Once we have each syllable in isolation, we perform a stretch (or squash) by a given ratio so that each syllable lasts for exactly one beat of the rap song. We find this by determining the ratio between the length of the syllable and the beats per minute of the rap. To form a phrase, we simply string these syllables together over a beat.
Here are some of our initial tests:
I am working on the lyric generation. We’ve scraped 100 GB of TEDTalk videos and their corresponding transcripts (about 1100 TEDTalks). The transcript files contain what they’ve said between a given start time and end time, which is usually 5-15 words, for hundreds or thousands of time periods in each of the 2-36 minute videos. Using NLTK, we’re able to analyze each line of text for how many syllables the line is, as well as what it would rhyme with. We’ve created a series of functions that allow us to query for given terms in a line and lines that would rhyme with this line given syllable-count constraints.

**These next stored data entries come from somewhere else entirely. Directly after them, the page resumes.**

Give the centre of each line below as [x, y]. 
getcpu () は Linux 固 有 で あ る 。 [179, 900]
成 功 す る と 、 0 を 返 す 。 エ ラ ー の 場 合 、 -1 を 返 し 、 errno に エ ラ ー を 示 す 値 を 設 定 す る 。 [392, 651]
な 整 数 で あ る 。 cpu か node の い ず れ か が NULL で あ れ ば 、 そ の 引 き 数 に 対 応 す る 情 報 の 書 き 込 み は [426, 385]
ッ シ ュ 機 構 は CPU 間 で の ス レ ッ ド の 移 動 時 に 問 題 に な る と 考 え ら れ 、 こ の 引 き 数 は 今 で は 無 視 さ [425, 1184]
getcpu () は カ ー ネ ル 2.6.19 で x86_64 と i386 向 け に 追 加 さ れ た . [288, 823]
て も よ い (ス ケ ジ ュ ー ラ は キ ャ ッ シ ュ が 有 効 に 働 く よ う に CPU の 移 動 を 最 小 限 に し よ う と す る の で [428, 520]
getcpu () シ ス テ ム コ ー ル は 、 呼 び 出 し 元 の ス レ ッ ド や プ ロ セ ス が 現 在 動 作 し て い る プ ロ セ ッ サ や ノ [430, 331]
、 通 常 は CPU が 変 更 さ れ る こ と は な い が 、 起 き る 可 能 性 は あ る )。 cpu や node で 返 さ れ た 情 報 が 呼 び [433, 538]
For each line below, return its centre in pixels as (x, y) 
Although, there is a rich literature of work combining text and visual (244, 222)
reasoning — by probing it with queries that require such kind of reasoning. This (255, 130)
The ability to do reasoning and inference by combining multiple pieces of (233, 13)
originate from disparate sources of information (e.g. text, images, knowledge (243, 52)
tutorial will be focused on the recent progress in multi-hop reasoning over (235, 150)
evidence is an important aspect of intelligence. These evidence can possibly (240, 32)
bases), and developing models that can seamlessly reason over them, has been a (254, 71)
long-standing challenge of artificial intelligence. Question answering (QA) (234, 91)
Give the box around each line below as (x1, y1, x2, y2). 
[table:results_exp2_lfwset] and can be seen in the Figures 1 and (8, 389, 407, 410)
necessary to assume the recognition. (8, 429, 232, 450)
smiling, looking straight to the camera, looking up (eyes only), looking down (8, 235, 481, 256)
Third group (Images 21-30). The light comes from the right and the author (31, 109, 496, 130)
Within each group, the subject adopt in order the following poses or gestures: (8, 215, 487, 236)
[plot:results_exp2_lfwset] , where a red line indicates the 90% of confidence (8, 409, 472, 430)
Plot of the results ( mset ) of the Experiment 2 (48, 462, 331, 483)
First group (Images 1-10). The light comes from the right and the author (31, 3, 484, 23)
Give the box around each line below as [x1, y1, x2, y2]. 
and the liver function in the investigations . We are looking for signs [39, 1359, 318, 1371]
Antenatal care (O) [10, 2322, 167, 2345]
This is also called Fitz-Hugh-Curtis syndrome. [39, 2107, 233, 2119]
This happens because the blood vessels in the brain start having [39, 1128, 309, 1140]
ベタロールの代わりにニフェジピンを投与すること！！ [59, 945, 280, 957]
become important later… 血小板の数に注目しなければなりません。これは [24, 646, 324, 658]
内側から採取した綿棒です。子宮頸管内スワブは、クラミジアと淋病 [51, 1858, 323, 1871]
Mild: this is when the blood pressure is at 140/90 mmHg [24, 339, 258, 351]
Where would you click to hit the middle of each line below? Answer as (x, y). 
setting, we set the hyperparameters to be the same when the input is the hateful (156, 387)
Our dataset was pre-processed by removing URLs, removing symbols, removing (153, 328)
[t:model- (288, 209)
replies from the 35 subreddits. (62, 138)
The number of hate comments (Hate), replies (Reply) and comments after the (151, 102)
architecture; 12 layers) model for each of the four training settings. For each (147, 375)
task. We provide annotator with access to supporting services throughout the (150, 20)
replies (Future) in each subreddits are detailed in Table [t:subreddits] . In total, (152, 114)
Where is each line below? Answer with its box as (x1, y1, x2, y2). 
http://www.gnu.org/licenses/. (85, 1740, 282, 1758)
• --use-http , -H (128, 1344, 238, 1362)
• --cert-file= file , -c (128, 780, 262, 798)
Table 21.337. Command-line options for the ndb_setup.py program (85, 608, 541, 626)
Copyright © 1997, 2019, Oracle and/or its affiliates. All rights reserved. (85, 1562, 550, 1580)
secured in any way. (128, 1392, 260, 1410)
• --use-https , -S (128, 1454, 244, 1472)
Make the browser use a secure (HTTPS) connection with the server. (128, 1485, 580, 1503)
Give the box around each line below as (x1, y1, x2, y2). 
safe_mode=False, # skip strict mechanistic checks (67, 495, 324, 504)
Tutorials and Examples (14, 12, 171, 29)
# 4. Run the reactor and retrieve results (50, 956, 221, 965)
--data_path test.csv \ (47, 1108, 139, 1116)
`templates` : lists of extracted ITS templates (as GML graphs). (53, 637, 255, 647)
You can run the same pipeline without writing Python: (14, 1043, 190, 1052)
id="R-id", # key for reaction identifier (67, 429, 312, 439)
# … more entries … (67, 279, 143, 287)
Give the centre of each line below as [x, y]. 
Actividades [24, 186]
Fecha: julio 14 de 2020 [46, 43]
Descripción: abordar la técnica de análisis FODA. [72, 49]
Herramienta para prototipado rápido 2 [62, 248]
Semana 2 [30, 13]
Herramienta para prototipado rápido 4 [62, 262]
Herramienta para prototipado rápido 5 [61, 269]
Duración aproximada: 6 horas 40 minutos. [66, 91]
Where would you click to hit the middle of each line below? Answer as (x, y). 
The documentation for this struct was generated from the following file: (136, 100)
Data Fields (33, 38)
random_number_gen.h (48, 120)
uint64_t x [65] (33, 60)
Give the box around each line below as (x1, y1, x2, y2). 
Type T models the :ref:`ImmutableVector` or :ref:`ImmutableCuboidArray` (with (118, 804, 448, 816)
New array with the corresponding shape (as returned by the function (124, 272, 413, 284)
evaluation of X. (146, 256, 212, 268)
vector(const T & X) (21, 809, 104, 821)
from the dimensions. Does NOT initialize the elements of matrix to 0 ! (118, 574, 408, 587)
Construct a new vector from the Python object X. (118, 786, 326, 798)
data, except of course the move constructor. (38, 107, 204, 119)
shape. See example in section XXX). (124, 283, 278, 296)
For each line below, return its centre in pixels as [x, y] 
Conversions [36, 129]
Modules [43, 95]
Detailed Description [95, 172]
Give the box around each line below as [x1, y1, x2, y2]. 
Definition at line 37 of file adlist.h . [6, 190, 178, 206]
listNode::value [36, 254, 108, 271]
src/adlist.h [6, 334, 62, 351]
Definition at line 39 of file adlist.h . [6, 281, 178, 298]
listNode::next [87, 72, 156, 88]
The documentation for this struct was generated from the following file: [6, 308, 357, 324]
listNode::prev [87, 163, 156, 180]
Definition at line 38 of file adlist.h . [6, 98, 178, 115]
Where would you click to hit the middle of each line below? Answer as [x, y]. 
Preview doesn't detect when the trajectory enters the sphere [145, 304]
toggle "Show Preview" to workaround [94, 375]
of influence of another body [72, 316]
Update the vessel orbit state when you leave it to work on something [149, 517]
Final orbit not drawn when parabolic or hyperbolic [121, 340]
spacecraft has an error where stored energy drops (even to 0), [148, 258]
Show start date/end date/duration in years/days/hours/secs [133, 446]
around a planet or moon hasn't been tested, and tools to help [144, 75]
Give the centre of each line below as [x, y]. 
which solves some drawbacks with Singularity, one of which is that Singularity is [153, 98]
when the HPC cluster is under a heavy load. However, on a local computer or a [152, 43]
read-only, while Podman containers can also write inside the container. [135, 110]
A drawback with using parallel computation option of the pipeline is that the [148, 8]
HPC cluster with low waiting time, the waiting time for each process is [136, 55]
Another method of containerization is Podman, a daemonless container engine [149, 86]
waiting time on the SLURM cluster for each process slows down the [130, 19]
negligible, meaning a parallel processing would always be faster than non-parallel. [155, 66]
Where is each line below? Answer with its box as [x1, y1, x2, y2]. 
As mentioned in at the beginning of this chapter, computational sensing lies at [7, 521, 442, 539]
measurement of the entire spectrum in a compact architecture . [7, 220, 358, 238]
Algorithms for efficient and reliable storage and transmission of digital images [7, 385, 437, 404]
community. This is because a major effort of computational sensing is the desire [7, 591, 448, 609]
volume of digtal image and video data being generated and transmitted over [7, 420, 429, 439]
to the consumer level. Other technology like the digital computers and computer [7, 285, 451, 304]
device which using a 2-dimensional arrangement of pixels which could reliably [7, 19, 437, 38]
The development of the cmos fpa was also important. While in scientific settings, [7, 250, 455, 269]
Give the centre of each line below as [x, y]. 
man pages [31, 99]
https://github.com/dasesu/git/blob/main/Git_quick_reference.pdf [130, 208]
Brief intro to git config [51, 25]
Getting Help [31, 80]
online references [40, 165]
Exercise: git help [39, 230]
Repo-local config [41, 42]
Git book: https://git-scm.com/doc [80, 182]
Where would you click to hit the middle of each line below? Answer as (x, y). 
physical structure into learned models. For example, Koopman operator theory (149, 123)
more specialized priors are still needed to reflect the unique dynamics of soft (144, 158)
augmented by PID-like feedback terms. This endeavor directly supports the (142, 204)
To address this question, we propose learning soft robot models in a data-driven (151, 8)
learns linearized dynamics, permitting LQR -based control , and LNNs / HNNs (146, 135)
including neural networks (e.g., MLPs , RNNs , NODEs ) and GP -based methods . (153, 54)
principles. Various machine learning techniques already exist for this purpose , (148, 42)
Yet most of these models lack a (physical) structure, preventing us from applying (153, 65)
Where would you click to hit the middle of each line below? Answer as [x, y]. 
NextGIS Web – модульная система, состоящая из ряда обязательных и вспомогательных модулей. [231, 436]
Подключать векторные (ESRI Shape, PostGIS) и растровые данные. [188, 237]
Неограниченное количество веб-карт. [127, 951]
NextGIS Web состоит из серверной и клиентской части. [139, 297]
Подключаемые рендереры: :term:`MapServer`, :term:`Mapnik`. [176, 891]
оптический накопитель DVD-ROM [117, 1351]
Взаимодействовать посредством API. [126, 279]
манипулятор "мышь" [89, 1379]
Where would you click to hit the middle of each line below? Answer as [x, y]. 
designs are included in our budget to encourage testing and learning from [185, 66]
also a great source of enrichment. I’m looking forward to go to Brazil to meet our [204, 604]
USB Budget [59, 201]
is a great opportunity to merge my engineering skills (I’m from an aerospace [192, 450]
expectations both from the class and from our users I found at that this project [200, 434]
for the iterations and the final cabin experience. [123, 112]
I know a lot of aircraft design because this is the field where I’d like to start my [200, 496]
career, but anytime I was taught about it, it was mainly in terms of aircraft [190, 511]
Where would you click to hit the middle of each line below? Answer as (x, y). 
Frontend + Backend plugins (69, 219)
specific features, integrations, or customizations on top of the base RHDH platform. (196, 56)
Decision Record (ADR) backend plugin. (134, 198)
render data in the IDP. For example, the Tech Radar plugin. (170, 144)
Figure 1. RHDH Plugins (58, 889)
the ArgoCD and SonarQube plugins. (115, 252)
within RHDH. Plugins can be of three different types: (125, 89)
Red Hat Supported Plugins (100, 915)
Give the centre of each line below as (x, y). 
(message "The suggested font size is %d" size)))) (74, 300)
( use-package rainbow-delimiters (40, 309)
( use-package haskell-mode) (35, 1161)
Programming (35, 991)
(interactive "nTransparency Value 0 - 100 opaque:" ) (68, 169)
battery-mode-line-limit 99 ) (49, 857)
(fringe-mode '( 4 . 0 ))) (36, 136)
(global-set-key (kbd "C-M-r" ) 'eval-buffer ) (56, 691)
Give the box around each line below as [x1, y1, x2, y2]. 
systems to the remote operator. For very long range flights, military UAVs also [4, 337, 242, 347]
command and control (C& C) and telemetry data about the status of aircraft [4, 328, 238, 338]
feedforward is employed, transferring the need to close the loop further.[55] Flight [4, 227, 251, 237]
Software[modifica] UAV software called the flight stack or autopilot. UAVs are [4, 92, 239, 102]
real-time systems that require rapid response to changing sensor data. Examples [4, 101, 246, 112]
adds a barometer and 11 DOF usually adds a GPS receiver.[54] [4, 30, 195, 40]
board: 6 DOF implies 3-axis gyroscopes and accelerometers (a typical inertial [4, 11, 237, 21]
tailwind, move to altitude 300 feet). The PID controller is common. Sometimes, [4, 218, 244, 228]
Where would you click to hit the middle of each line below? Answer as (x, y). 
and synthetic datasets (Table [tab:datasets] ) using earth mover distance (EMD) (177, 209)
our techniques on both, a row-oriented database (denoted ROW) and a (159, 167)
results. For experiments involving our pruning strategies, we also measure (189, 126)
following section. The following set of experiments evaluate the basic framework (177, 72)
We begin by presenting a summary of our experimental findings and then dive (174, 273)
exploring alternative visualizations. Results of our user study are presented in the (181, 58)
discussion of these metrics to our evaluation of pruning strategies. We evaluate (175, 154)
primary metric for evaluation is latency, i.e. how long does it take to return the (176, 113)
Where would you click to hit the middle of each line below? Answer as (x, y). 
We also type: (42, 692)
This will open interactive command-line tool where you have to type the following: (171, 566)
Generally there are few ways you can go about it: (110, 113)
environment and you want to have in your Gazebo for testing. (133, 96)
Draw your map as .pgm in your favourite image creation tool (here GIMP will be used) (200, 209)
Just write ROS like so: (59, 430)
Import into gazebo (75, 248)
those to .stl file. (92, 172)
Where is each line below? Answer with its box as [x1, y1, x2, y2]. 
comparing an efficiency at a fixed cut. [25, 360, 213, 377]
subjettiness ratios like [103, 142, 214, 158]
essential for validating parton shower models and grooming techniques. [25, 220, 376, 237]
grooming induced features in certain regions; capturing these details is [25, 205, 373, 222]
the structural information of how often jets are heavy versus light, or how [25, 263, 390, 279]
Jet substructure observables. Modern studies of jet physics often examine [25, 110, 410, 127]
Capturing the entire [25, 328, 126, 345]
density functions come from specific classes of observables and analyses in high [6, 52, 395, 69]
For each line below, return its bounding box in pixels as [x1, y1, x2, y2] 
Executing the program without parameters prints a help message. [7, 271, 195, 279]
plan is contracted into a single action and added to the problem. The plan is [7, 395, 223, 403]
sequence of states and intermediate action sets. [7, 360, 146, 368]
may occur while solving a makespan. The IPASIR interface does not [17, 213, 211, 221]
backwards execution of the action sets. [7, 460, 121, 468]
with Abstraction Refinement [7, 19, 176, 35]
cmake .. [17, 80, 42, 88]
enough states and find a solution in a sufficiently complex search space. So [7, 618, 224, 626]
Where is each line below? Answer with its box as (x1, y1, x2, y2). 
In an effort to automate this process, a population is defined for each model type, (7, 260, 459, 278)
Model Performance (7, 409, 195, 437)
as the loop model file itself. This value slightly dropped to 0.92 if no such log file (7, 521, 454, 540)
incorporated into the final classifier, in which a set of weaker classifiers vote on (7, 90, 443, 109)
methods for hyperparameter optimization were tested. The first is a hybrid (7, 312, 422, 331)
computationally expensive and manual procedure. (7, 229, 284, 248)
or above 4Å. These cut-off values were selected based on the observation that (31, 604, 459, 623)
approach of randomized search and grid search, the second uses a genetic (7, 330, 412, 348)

This combined with some ngram analysis of common TEDTalk phrases, a set of swear words, or other pointed queries allow us to have some creative control over what we want our TEDTalkers to say.
Using this idea, we will generate a chorus based on some set of constraints that will define what the song is about. We will then use the chorus as a seed for the verses to ensure some thematic thread is maintained, even if it’s minimal, and the song ends up being grammatically incorrect.
A sample chorus:
and my heart rate
and my heart rate
If you buy a two by four and it’s not straight
like smoking or vaccination
is that it’s a combination
and you work out if you make the pie rate
no one asked me for a donation
soap and water vaccination
like smoking or vaccination
The end product is expected to be a music video that jumpcuts between multiple TEDTalks, where the video is time-manipulated to match the augmented audio clips.
We’re using the TEDTalk series for multiple reasons. Some reasons include:
We believed the single speaker, enunciated speech, and microphone-assisted audio would be helpful in audio processing.
People know TED, or at least some of the source speakers.
There’s also a lot to say by combining powerful people into a rap.